Tuesday, July 20, 2010

Misunderstandings

Recently, I was explaining to an 'expert' about the necessity of tracking inventory. At the point where I emphasized the importance of knowing how many units of a given item a retailer had on his shelves, he stopped me.

"They already do that," he insisted. Then he jumped up to his chalkboard and wrote the following:

Beginning of the Month

10 Units

Sales

6 Units

Purchases

20 Units

Current Inventory

24 Units


 

I looked at his figures and I said, "You have several mistakes in your equation." He quickly re-added, 10-6+20=24, and he stared at me like I couldn't add and subtract. I grabbed his marker and drew:

Beginning of the Month

5 Units

Sales

3 Units

Purchases

0 Units

Theft

2 Units

Current Inventory

0 Units


 

Then I began to explain: "You didn't have ten units at the beginning of the month. You only had five, because your auditor miss-counted. You didn't sell six because one of them was an overring and two were actually something else that was sold by the clerk with the wrong PLU. And third, you didn't receive twenty units because the supplier sent you something else entirely, and the clerks stole the two that were left, so the real answer is: 5-3+0-2=0 … and finally, why did you order twenty of something you can only sell six of to begin with?"
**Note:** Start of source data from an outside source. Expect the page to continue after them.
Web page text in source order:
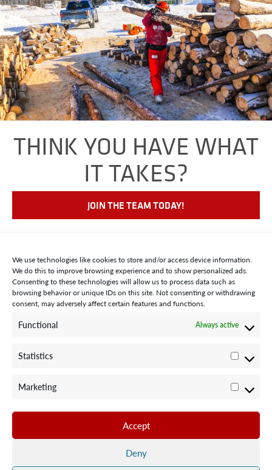
We use technologies like cookies to store and/or access device information.
We do this to improve browsing experience and to show personalized ads.
Consenting to these technologies will allow us to process data such as
browsing behavior or unique IDs on this site. Not consenting or withdrawing
consent, may adversely affect certain features and functions.
Functional Always active
Statistics
Marketing
Accept
Deny
THINK YOU HAVE WHAT
IT TAKES?
JOIN THE TEAM TODAY!
8096 RR0001
Team Rubicon Canada Headquarters
4230 Sherwoodtowne Blvd., Suite 200
Mississauga, ON L4Z 2G6
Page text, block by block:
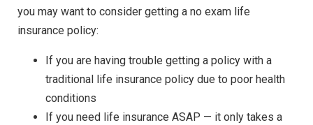
you may want to consider getting a no exam life
insurance policy:
If you are having trouble getting a policy with a
traditional life insurance policy due to poor health
conditions
If you need life insurance ASAP — it only takes a
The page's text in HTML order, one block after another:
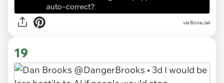
via BoneJail
19
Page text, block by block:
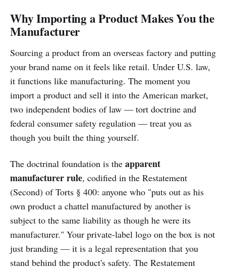
Why Importing a Product Makes You the
Manufacturer
Sourcing a product from an overseas factory and putting
your brand name on it feels like retail. Under U.S. law,
it functions like manufacturing. The moment you
import a product and sell it into the American market,
two independent bodies of law — tort doctrine and
federal consumer safety regulation — treat you as
though you built the thing yourself.
The doctrinal foundation is the apparent
manufacturer rule, codified in the Restatement
(Second) of Torts § 400: anyone who "puts out as his
own product a chattel manufactured by another is
subject to the same liability as though he were its
manufacturer." Your private-label logo on the box is not
just branding — it is a legal representation that you
stand behind the product's safety. The Restatement
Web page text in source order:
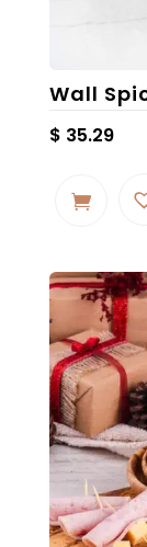
Wall
$ 35.29
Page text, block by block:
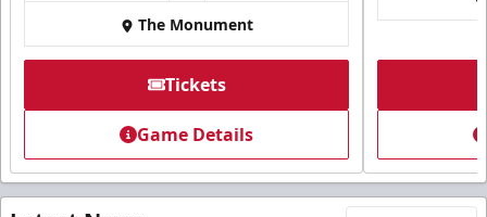
The Monument
Tickets
Game Details
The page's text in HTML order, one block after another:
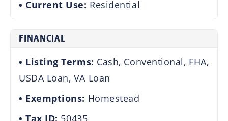
Current Use: Residential
FINANCIAL
Listing Terms: Cash, Conventional, FHA,
USDA Loan, VA Loan
Exemptions: Homestead
Tax ID: 50435
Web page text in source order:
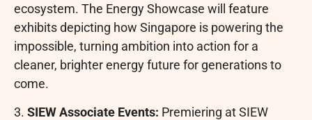
ecosystem. The Energy Showcase will feature
exhibits depicting how Singapore is powering the
impossible, turning ambition into action for a
cleaner, brighter energy future for generations to
come.
3. SIEW Associate Events: Premiering at SIEW
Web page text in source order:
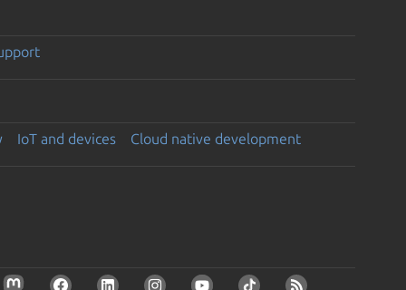
IoT and devices Cloud native development
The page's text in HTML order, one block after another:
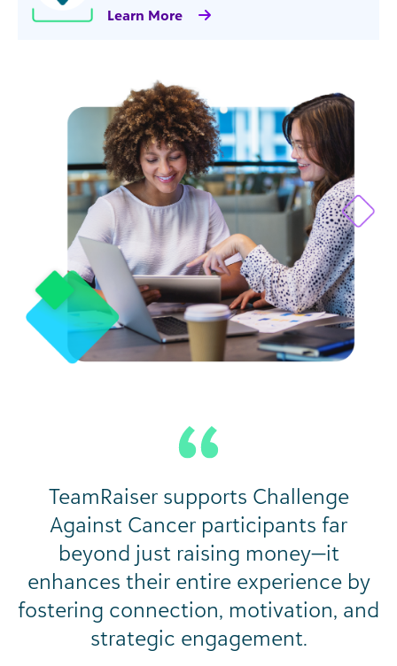
Learn More
TeamRaiser supports Challenge
Against Cancer participants far
beyond just raising money—it
enhances their entire experience by
fostering connection, motivation, and
strategic engagement.

Now before you laugh, consider this. The truth is even more appalling. The current method of controlling inventory in convenience stores is done like this:

Groceries

 

Beginning of the Month

$12,000.00

Sales

6,000.00

Purchases

8,000.00

Adjustments

-2,000.00

Current Groceries

$12,000.00


 

It's called 'departmental' or 'category management' accounting. How do they determine the cost? The cost can be anything from charging off the amount of the purchases (at cost) for the entire month, or calculating what's called a 'cost ratio', determined by the dividing the purchase costs by the retail value, multiplying it by sales and entering it as one lump sum. Then outside auditors come in and add up the retail value by department and adjust the ending value accordingly; creating a loss or gain, depending upon which way the adjustment goes.

Is it any wonder why convenience store operators don't know what they have in their stores?